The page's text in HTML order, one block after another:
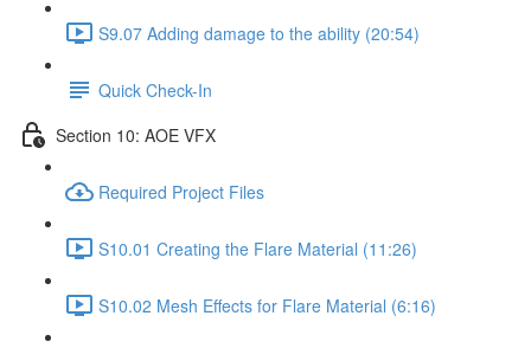
S9.07 Adding damage to the ability (20:54)
Quick Check-In
Section 10: AOE VFX
Required Project Files
S10.01 Creating the Flare Material (11:26)
S10.02 Mesh Effects for Flare Material (6:16)
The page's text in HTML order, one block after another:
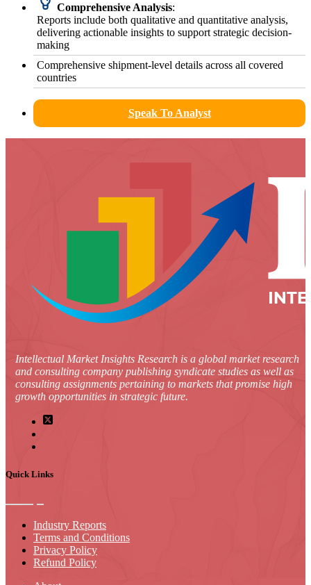
Comprehensive Analysis:
Reports include both qualitative and quantitative analysis,
delivering actionable insights to support strategic decision-
making
Comprehensive shipment-level details across all covered
countries
Speak To Analyst
Intellectual Market Insights Research is a global market research
and consulting company publishing syndicate studies as well as
consulting assignments pertaining to markets that promise high
growth opportunities in strategic future.
Quick Links
Industry Reports
Terms and Conditions
Privacy Policy
Refund Policy
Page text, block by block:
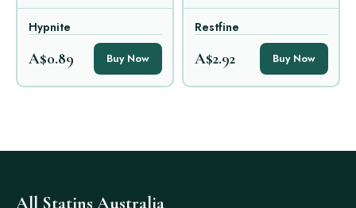
Hypnite
A$0.89 Buy Now
Restfine
A$2.92 Buy Now
All Statins Australia
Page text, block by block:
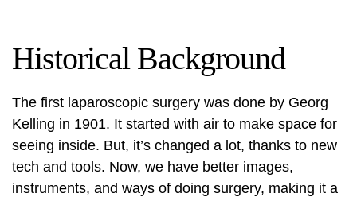
Historical Background
The first laparoscopic surgery was done by Georg
Kelling in 1901. It started with air to make space for
seeing inside. But, it’s changed a lot, thanks to new
tech and tools. Now, we have better images,
instruments, and ways of doing surgery, making it a
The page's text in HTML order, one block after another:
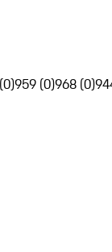
959 (0)968 (0)
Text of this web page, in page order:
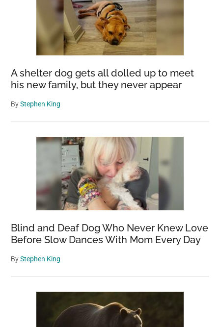
A shelter dog gets all dolled up to meet
his new family, but they never appear
ByStephen King
Blind and Deaf Dog Who Never Knew Love
Before Slow Dances With Mom Every Day
ByStephen King
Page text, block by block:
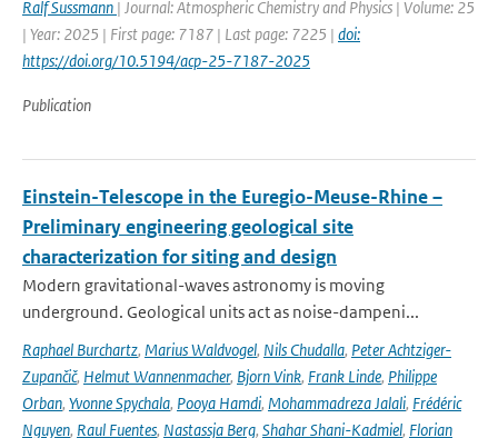
Ralf Sussmann | Journal: Atmospheric Chemistry and Physics | Volume: 25
| Year: 2025 | First page: 7187 | Last page: 7225 | doi:
https://doi.org/10.5194/acp-25-7187-2025
Publication
Einstein-Telescope in the Euregio-Meuse-Rhine –
Preliminary engineering geological site
characterization for siting and design
Modern gravitational-waves astronomy is moving
underground. Geological units act as noise-dampeni...
Raphael Burchartz, Marius Waldvogel, Nils Chudalla, Peter Achtziger-
Zupančič, Helmut Wannenmacher, Bjorn Vink, Frank Linde, Philippe
Orban, Yvonne Spychala, Pooya Hamdi, Mohammadreza Jalali, Frédéric
Nguyen, Raul Fuentes, Nastassja Berg, Shahar Shani-Kadmiel, Florian
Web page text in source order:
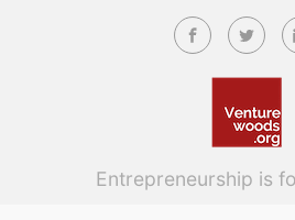
Skip to main content
Entrepreneurship is
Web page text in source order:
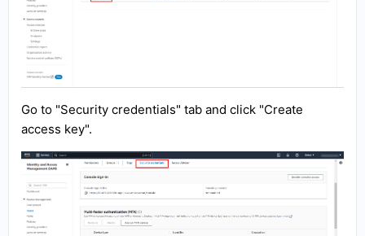
Go to "Security credentials" tab and click "Create
access key".
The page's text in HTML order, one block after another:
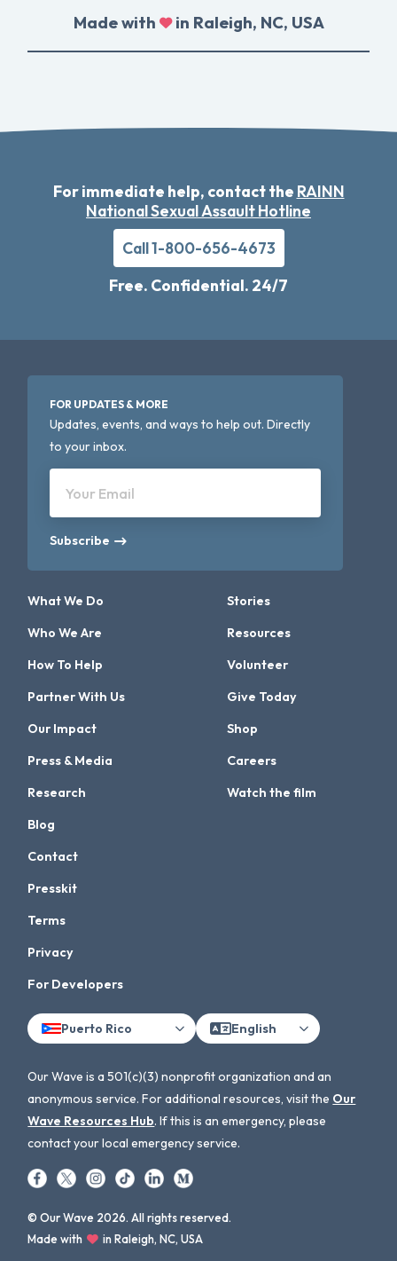
Made with in Raleigh, NC, USA
For immediate help, contact the RAINN
National Sexual Assault Hotline
Call 1-800-656-4673
Free. Confidential. 24/7
FOR UPDATES & MORE
Updates, events, and ways to help out. Directly
to your inbox.
Your Email
Subscribe
What We Do
Who We Are
How To Help
Partner With Us
Our Impact
Press & Media
Research
Stories
Resources
Volunteer
Give Today
Shop
Careers
Watch the film
Blog
Contact
Presskit
Terms
Privacy
For Developers
Puerto Rico English
Our Wave is a 501(c)(3) nonprofit organization and an
anonymous service. For additional resources, visit the Our
Wave Resources Hub. If this is an emergency, please
contact your local emergency service.
© Our Wave 2026. All rights reserved.
Made with
in Raleigh, NC, USA

**Task:**
The reply should hold every entry above, given again exactly, but not a single picture.

**Response area:**
The page's text in HTML order, one block after another:
S9.07 Adding damage to the ability (20:54)
Quick Check-In
Section 10: AOE VFX
Required Project Files
S10.01 Creating the Flare Material (11:26)
S10.02 Mesh Effects for Flare Material (6:16)
The page's text in HTML order, one block after another:
Comprehensive Analysis:
Reports include both qualitative and quantitative analysis,
delivering actionable insights to support strategic decision-
making
Comprehensive shipment-level details across all covered
countries
Speak To Analyst
Intellectual Market Insights Research is a global market research
and consulting company publishing syndicate studies as well as
consulting assignments pertaining to markets that promise high
growth opportunities in strategic future.
Quick Links
Industry Reports
Terms and Conditions
Privacy Policy
Refund Policy
Page text, block by block:
Hypnite
A$0.89 Buy Now
Restfine
A$2.92 Buy Now
All Statins Australia
Page text, block by block:
Historical Background
The first laparoscopic surgery was done by Georg
Kelling in 1901. It started with air to make space for
seeing inside. But, it’s changed a lot, thanks to new
tech and tools. Now, we have better images,
instruments, and ways of doing surgery, making it a
The page's text in HTML order, one block after another:
959 (0)968 (0)
Text of this web page, in page order:
A shelter dog gets all dolled up to meet
his new family, but they never appear
ByStephen King
Blind and Deaf Dog Who Never Knew Love
Before Slow Dances With Mom Every Day
ByStephen King
Page text, block by block:
Ralf Sussmann | Journal: Atmospheric Chemistry and Physics | Volume: 25
| Year: 2025 | First page: 7187 | Last page: 7225 | doi:
https://doi.org/10.5194/acp-25-7187-2025
Publication
Einstein-Telescope in the Euregio-Meuse-Rhine –
Preliminary engineering geological site
characterization for siting and design
Modern gravitational-waves astronomy is moving
underground. Geological units act as noise-dampeni...
Raphael Burchartz, Marius Waldvogel, Nils Chudalla, Peter Achtziger-
Zupančič, Helmut Wannenmacher, Bjorn Vink, Frank Linde, Philippe
Orban, Yvonne Spychala, Pooya Hamdi, Mohammadreza Jalali, Frédéric
Nguyen, Raul Fuentes, Nastassja Berg, Shahar Shani-Kadmiel, Florian
Web page text in source order:
Skip to main content
Entrepreneurship is
Web page text in source order:
Go to "Security credentials" tab and click "Create
access key".
The page's text in HTML order, one block after another:
Made with in Raleigh, NC, USA
For immediate help, contact the RAINN
National Sexual Assault Hotline
Call 1-800-656-4673
Free. Confidential. 24/7
FOR UPDATES & MORE
Updates, events, and ways to help out. Directly
to your inbox.
Your Email
Subscribe
What We Do
Who We Are
How To Help
Partner With Us
Our Impact
Press & Media
Research
Stories
Resources
Volunteer
Give Today
Shop
Careers
Watch the film
Blog
Contact
Presskit
Terms
Privacy
For Developers
Puerto Rico English
Our Wave is a 501(c)(3) nonprofit organization and an
anonymous service. For additional resources, visit the Our
Wave Resources Hub. If this is an emergency, please
contact your local emergency service.
© Our Wave 2026. All rights reserved.
Made with
in Raleigh, NC, USA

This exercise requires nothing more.